Cllr Flynn said the parish council also had concerns that the number of car parking spaces proposed would not be enough for people living there, visitors and staff. She said this could lead to a dispersal of cars from the development into the “narrow streets” in Stapleford.
Councillor Henry Batchelor highlighted that Cambridgeshire County Council as the highway authority had not raised any objection to the plans, or raised any particular concerns about cars being dispersed into surrounding streets. He said he could not see any material planning reason for the committee to refuse the planning application.
Councillor Peter Sandford said he was “a little bit concerned” about the parish council’s comments about the design of the pavilion. He suggested the developer could work on the design to find a compromise. Councillor Dr Martin Cahn said the development could bring “major benefits”, highlighting the countryside park in particular. However he said changing arable land to a countryside park would take time and said the developer would need to work with specialists.

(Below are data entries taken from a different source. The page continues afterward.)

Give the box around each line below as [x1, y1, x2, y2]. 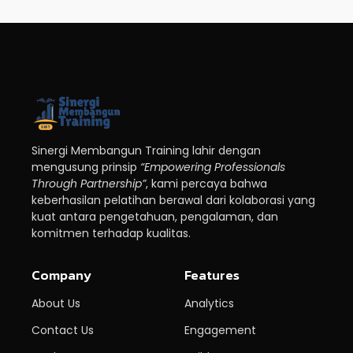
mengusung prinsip [32, 158, 140, 175]
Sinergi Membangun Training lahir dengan [32, 142, 261, 158]
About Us [32, 295, 80, 312]
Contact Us [32, 322, 94, 339]
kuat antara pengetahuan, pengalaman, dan [32, 208, 278, 225]
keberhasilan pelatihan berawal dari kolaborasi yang [32, 191, 315, 208]
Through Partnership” [32, 175, 146, 191]
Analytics [184, 295, 234, 312]
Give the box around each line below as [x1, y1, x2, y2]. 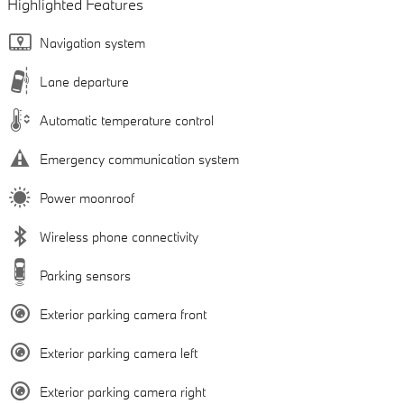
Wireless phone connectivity [40, 227, 198, 245]
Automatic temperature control [40, 111, 214, 129]
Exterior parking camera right [40, 382, 206, 400]
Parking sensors [40, 266, 131, 284]
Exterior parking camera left [40, 344, 197, 362]
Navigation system [40, 33, 145, 51]
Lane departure [40, 72, 129, 90]
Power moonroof [40, 188, 134, 207]
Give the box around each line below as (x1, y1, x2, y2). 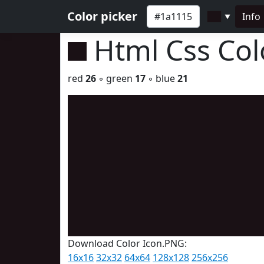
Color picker (67, 8, 137, 24)
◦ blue (146, 72, 177, 85)
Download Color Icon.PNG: (68, 237, 187, 250)
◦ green (96, 72, 135, 85)
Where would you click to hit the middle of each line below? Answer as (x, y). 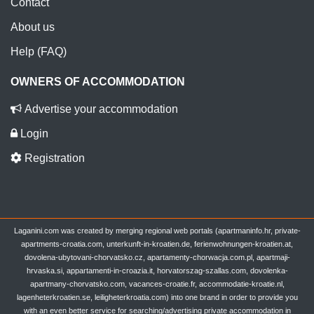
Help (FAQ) (39, 51)
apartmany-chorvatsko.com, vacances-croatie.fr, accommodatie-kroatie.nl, (157, 284)
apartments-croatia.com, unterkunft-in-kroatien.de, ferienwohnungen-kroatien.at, (157, 244)
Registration (53, 158)
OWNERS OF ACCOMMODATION (98, 81)
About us (33, 27)
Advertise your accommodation (100, 109)
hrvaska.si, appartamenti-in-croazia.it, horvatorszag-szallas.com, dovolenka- (157, 270)
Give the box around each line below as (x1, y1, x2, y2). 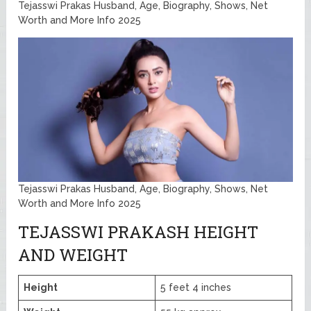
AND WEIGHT (18, 243, 128, 266)
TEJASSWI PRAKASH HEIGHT (18, 220, 259, 243)
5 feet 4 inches (160, 281, 232, 293)
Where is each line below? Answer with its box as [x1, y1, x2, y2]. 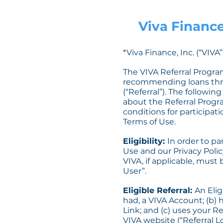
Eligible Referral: [123, 186, 195, 195]
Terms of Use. [123, 117, 178, 126]
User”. [123, 166, 148, 176]
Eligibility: [123, 136, 167, 146]
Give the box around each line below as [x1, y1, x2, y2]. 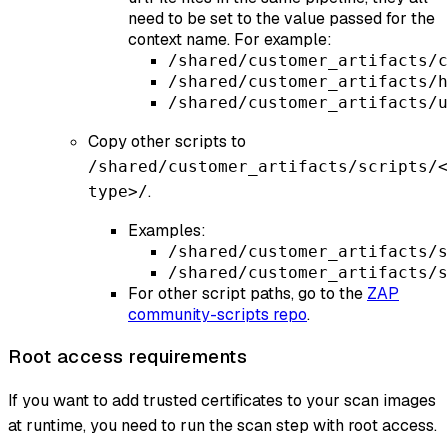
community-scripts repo [128, 304, 307, 326]
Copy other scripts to [88, 131, 246, 153]
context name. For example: [128, 29, 332, 51]
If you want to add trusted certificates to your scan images [8, 389, 436, 411]
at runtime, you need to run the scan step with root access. [8, 414, 437, 436]
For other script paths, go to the [128, 283, 367, 305]
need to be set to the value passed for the [128, 8, 435, 30]
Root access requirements [8, 343, 247, 369]
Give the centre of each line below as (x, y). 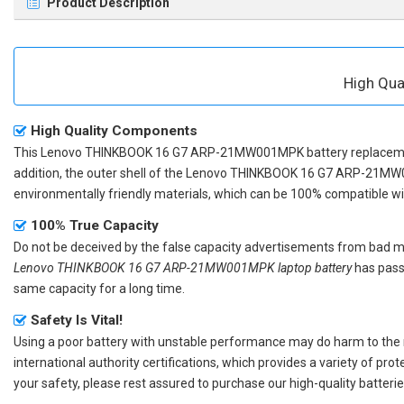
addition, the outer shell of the (100, 173)
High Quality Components (114, 130)
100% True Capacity (95, 225)
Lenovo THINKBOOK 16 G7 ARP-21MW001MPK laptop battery (183, 267)
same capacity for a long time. (99, 288)
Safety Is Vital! (77, 320)
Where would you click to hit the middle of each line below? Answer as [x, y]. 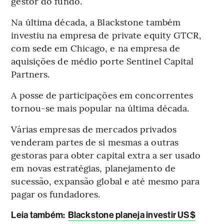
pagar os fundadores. [56, 194]
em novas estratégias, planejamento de [93, 168]
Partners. [30, 74]
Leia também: [38, 215]
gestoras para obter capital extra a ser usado [106, 155]
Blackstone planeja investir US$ [131, 215]
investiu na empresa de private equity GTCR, [106, 35]
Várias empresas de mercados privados [94, 129]
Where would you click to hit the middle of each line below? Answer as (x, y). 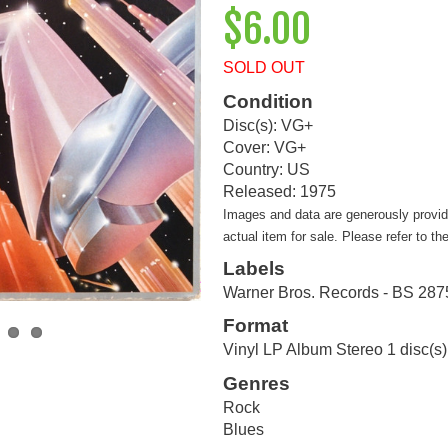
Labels (254, 268)
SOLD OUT (264, 68)
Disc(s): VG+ (268, 125)
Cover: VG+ (264, 147)
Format (255, 326)
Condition (268, 101)
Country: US (266, 169)
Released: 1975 (279, 191)
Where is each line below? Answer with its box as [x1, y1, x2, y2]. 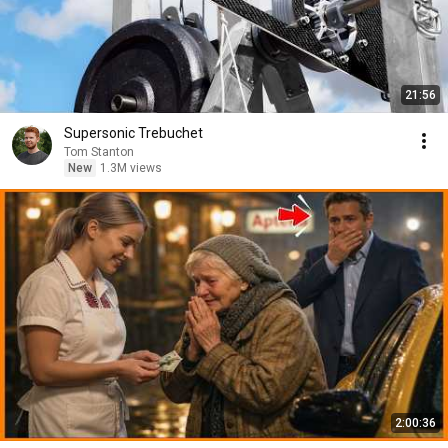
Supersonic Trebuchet [64, 125, 203, 141]
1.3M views [100, 161, 162, 175]
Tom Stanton [64, 145, 134, 159]
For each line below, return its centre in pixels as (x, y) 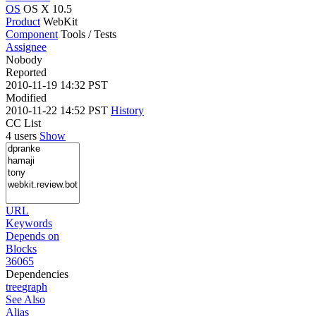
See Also (25, 299)
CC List (23, 123)
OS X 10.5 (48, 8)
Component (32, 34)
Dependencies (37, 274)
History (127, 110)
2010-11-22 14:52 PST (58, 110)
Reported (26, 72)
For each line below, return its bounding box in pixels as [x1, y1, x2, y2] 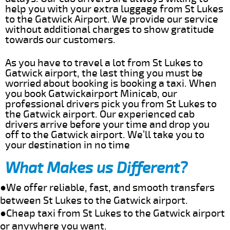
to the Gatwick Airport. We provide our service [5, 12, 218, 26]
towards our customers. [5, 33, 116, 46]
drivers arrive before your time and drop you [5, 118, 209, 131]
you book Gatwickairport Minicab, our [5, 87, 177, 100]
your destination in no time [5, 138, 130, 151]
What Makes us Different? [5, 158, 187, 178]
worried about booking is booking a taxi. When [5, 76, 217, 90]
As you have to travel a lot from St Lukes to [5, 56, 203, 69]
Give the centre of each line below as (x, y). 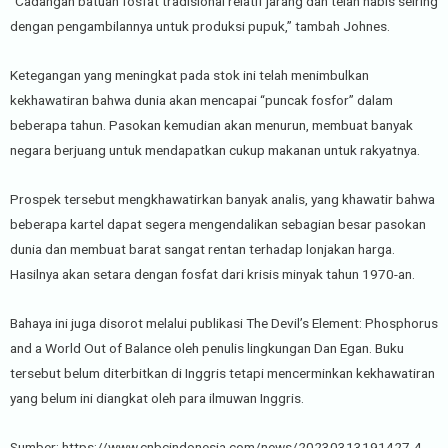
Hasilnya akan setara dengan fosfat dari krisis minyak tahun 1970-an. (212, 274)
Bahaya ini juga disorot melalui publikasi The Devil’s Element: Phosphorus (224, 322)
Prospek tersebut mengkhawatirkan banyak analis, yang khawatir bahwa (222, 199)
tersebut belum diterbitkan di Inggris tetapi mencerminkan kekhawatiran (222, 372)
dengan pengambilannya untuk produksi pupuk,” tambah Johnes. (200, 26)
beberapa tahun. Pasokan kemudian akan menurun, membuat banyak (211, 125)
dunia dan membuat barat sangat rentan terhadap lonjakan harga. (202, 249)
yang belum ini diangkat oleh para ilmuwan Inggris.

He added that he did not have concerns around the design of the buildings, saying he “quite liked” the modern design, and that the pavilion “could be quite a nice feature”. Councillor Heather Williams said she “sympathised” with the concerns around the flat roof of the pavilion building, but said it had been explained why it was proposed to be flat due to height restrictions put in place in the outline application.
She stressed that what materials were chosen would be “really important” adding that a lot could be done with the materials to help the site “fit in better with the environment”. When the application was put to a vote the committee councillors voted unanimously to support it.